> _WORK REQUIRED_: Reproduce every record below exactly, without the pictures.

(Data records)
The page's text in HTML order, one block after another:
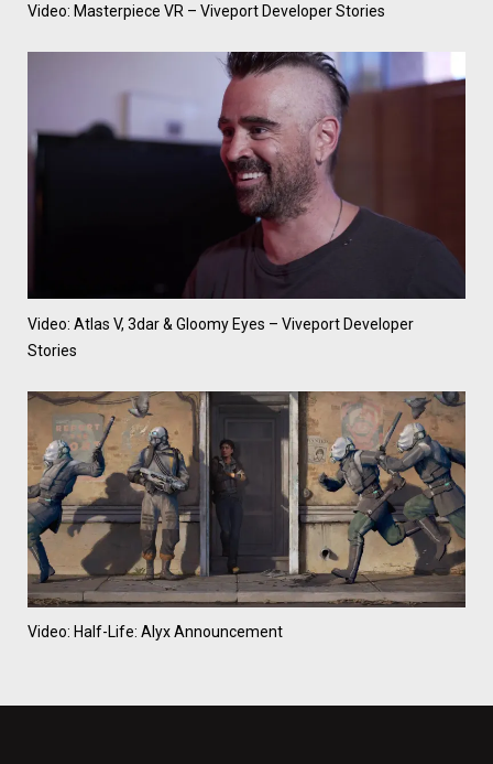
Video: Masterpiece VR – Viveport Developer Stories
Video: Atlas V, 3dar & Gloomy Eyes – Viveport Developer
Stories
Video: Half-Life: Alyx Announcement
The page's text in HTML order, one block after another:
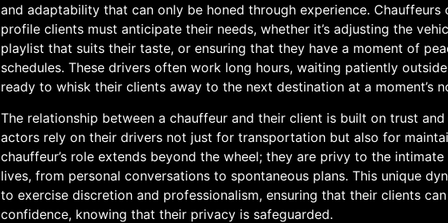
and adaptability that can only be honed through experience. Chauffeurs
profile clients must anticipate their needs, whether it’s adjusting the
playlist that suits their taste, or ensuring that they have a moment of
schedules. These drivers often work long hours, waiting patiently
ready to whisk their clients away to the next destination at a moment’s
The relationship between a chauffeur and their client is built on trust
actors rely on their drivers not just for transportation but also for
chauffeur’s role extends beyond the wheel; they are privy to the
lives, from personal conversations to spontaneous plans. This unique
to exercise discretion and professionalism, ensuring that their clients
confidence, knowing that their privacy is safeguarded.
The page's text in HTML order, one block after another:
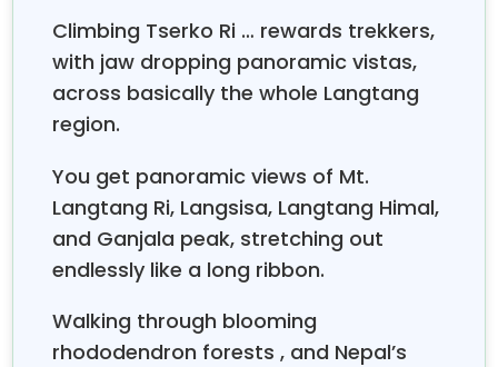
Climbing Tserko Ri … rewards trekkers,
with jaw dropping panoramic vistas,
across basically the whole Langtang
region.
You get panoramic views of Mt.
Langtang Ri, Langsisa, Langtang Himal,
and Ganjala peak, stretching out
endlessly like a long ribbon.
Walking through blooming
rhododendron forests , and Nepal’s
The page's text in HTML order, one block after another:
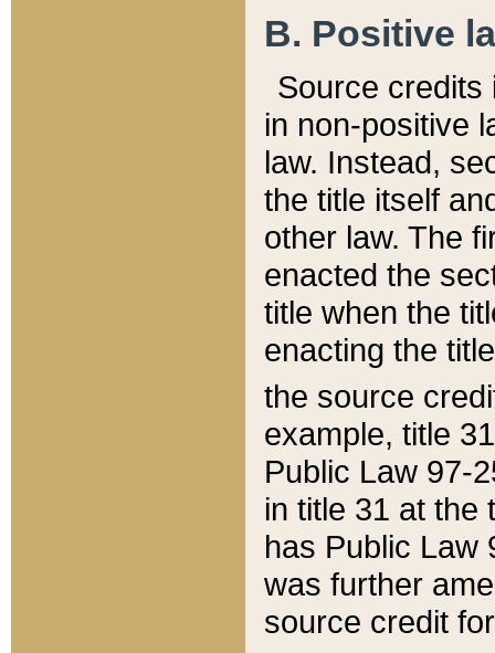
B. Positive
Source credits
in non-positive
law. Instead,
the title itself
other law. The
enacted the
title when the
enacting the
the source
example, title
Public Law 97-
in title 31 at the
has Public Law
was further
source credit
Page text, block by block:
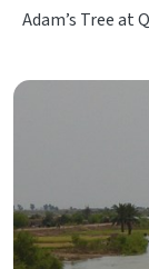
Adam’s Tree at
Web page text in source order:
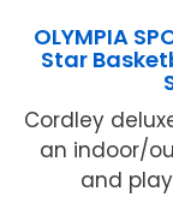
OLYMPIA
Star
Cordley
an indoor/
and
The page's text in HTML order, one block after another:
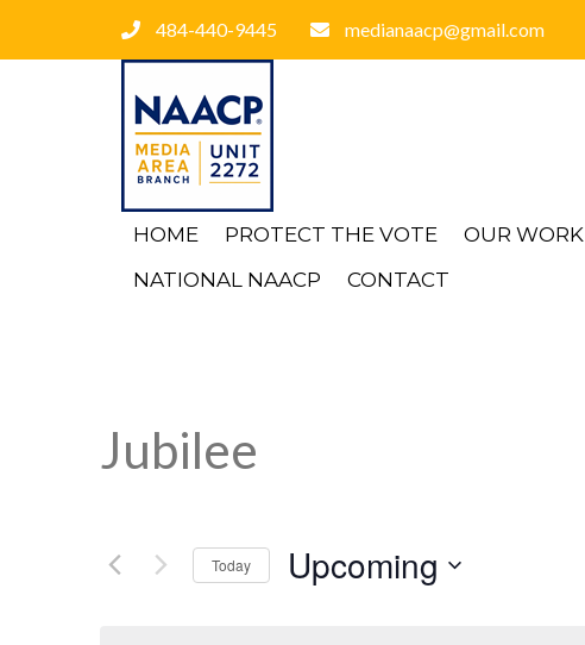
484-440-9445 medianaacp@gmail.com
HOME PROTECT THE VOTE OUR WORK
NATIONAL NAACP
CONTACT
Jubilee
Today Upcoming
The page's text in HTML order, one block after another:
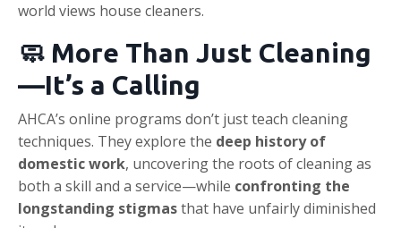
world views house cleaners.
🧼 More Than Just Cleaning
—It’s a Calling
AHCA’s online programs don’t just teach cleaning
techniques. They explore the deep history of
domestic work, uncovering the roots of cleaning as
both a skill and a service—while confronting the
longstanding stigmasthat have unfairly diminished
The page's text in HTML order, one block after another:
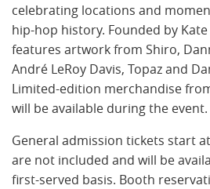
celebrating locations and
hip-hop history. Founded by
features artwork from Shiro,
André LeRoy Davis, Topaz and
Limited-edition merchandise
will be available during the event.
General admission tickets start
are not included and will be
first-served basis. Booth
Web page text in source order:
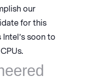
our
for this
soon to
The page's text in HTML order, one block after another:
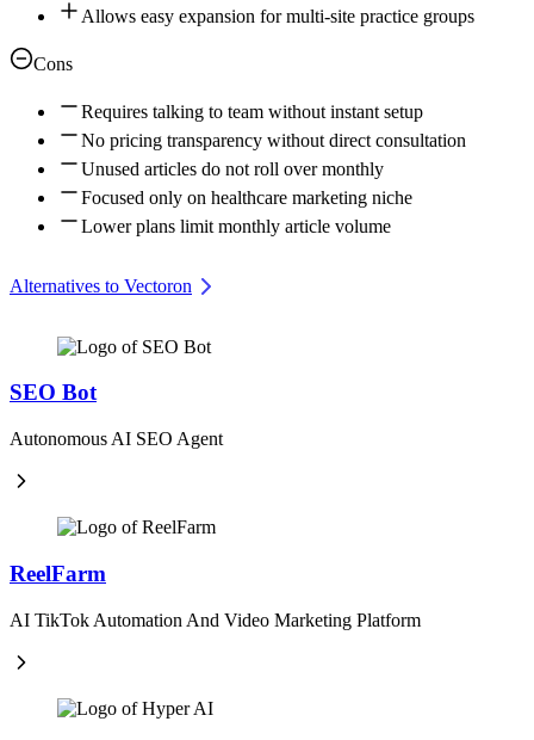
Allows easy expansion for multi-site practice groups
Cons
Requires talking to team without instant setup
No pricing transparency without direct consultation
Unused articles do not roll over monthly
Focused only on healthcare marketing niche
Lower plans limit monthly article volume
Alternatives to Vectoron
SEO Bot
Autonomous AI SEO Agent
ReelFarm
AI TikTok Automation And Video Marketing Platform
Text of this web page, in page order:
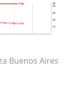
Buenos Aires
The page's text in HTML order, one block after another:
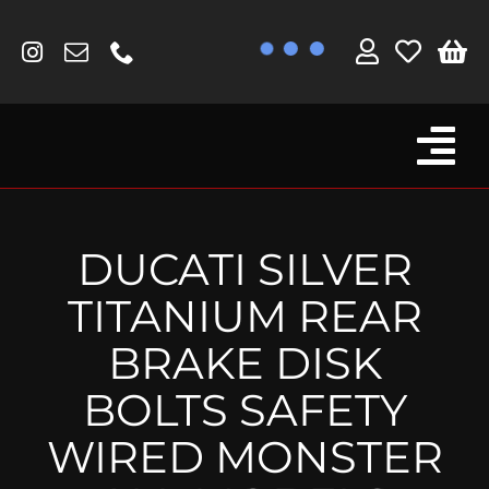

> _REPLY TO THE TASK_:
The page's text in HTML order, one block after another:
Video: Masterpiece VR – Viveport Developer Stories
Video: Atlas V, 3dar & Gloomy Eyes – Viveport Developer
Stories
Video: Half-Life: Alyx Announcement
The page's text in HTML order, one block after another:
and adaptability that can only be honed through experience. Chauffeurs
profile clients must anticipate their needs, whether it’s adjusting the
playlist that suits their taste, or ensuring that they have a moment of
schedules. These drivers often work long hours, waiting patiently
ready to whisk their clients away to the next destination at a moment’s
The relationship between a chauffeur and their client is built on trust
actors rely on their drivers not just for transportation but also for
chauffeur’s role extends beyond the wheel; they are privy to the
lives, from personal conversations to spontaneous plans. This unique
to exercise discretion and professionalism, ensuring that their clients
confidence, knowing that their privacy is safeguarded.
The page's text in HTML order, one block after another:
Climbing Tserko Ri … rewards trekkers,
with jaw dropping panoramic vistas,
across basically the whole Langtang
region.
You get panoramic views of Mt.
Langtang Ri, Langsisa, Langtang Himal,
and Ganjala peak, stretching out
endlessly like a long ribbon.
Walking through blooming
rhododendron forests , and Nepal’s
The page's text in HTML order, one block after another:
B. Positive
Source credits
in non-positive
law. Instead,
the title itself
other law. The
enacted the
title when the
enacting the
the source
example, title
Public Law 97-
in title 31 at the
has Public Law
was further
source credit
Page text, block by block:
Adam’s Tree at
Web page text in source order:
OLYMPIA
Star
Cordley
an indoor/
and
The page's text in HTML order, one block after another:
484-440-9445 medianaacp@gmail.com
HOME PROTECT THE VOTE OUR WORK
NATIONAL NAACP
CONTACT
Jubilee
Today Upcoming
The page's text in HTML order, one block after another:
world views house cleaners.
🧼 More Than Just Cleaning
—It’s a Calling
AHCA’s online programs don’t just teach cleaning
techniques. They explore the deep history of
domestic work, uncovering the roots of cleaning as
both a skill and a service—while confronting the
longstanding stigmasthat have unfairly diminished
The page's text in HTML order, one block after another:
celebrating locations and
hip-hop history. Founded by
features artwork from Shiro,
André LeRoy Davis, Topaz and
Limited-edition merchandise
will be available during the event.
General admission tickets start
are not included and will be
first-served basis. Booth
Web page text in source order:
our
for this
soon to
The page's text in HTML order, one block after another:
Allows easy expansion for multi-site practice groups
Cons
Requires talking to team without instant setup
No pricing transparency without direct consultation
Unused articles do not roll over monthly
Focused only on healthcare marketing niche
Lower plans limit monthly article volume
Alternatives to Vectoron
SEO Bot
Autonomous AI SEO Agent
ReelFarm
AI TikTok Automation And Video Marketing Platform
Text of this web page, in page order:
Buenos Aires
The page's text in HTML order, one block after another:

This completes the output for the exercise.